Problem: Would you please return the lines of the material that contain the word "humanitarian"?

■ ■ ■ ■

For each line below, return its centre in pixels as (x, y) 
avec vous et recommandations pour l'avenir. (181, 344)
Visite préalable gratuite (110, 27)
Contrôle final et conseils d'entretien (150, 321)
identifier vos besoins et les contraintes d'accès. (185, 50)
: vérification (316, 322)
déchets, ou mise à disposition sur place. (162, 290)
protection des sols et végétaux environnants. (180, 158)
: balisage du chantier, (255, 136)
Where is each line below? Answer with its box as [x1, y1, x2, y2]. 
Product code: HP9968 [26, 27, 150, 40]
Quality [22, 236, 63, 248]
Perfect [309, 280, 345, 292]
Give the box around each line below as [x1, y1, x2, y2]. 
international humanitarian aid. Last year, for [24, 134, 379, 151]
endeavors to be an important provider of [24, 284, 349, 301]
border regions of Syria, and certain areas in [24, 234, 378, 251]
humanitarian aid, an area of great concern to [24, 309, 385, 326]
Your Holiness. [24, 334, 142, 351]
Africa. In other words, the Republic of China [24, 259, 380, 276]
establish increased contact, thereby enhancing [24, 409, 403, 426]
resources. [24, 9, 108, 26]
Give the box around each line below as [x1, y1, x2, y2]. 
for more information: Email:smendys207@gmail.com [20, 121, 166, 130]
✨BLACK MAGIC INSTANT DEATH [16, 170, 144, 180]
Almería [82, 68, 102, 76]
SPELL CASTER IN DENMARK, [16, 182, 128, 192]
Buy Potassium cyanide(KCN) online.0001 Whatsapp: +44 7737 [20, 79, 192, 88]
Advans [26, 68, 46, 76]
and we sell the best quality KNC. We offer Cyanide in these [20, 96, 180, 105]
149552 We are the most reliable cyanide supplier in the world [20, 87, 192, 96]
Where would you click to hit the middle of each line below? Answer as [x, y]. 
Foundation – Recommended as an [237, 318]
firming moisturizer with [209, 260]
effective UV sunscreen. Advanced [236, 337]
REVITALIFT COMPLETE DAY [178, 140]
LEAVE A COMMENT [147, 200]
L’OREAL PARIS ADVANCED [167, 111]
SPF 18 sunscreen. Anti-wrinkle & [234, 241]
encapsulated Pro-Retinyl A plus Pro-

■ ■ ■ ■

Exercise answer:
international humanitarian aid. Last year, for [24, 134, 379, 151]
humanitarian aid, an area of great concern to [24, 309, 385, 326]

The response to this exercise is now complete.